** Provided data **
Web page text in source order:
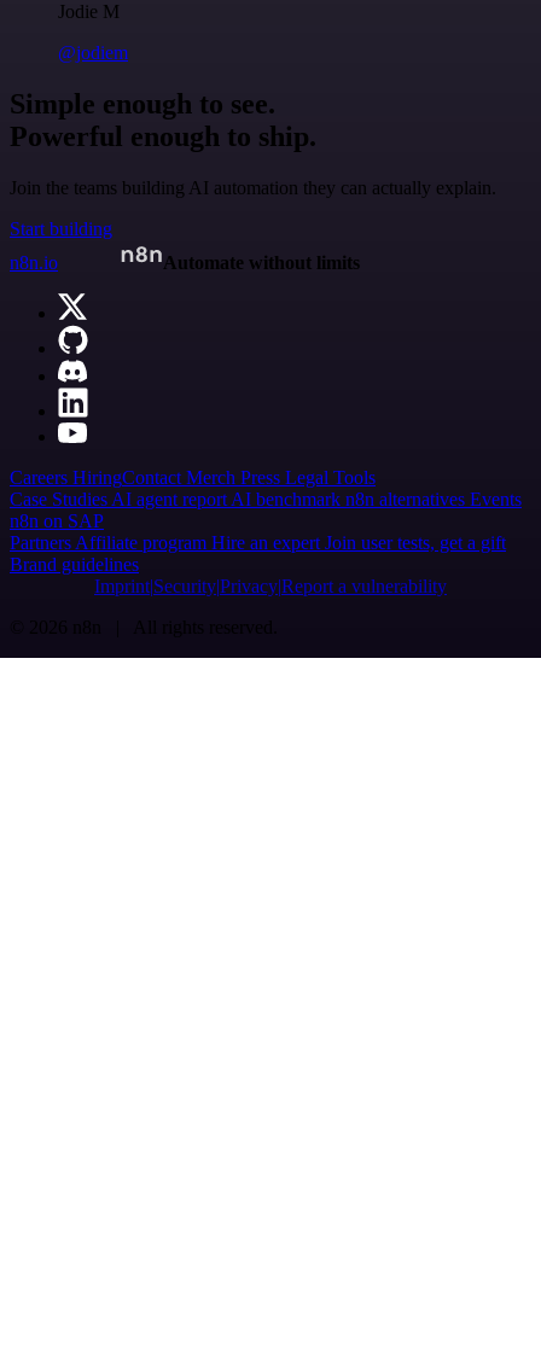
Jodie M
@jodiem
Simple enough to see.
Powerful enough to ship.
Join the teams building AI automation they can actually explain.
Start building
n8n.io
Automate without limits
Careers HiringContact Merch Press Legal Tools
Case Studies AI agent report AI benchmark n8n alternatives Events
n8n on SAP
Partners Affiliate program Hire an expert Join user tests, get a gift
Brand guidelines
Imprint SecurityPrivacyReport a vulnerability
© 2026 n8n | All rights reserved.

==

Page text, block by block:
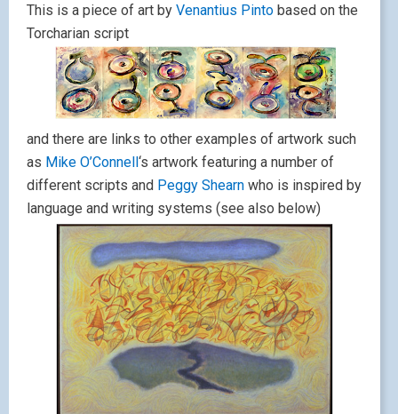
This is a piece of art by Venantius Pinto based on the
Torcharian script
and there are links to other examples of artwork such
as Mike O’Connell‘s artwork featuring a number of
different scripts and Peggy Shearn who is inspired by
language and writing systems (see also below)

** Assignment **
Show all of the lines above in which "Join" is present.

** Output below **
Join the teams building AI automation they can actually explain.
Partners Affiliate program Hire an expert Join user tests, get a gift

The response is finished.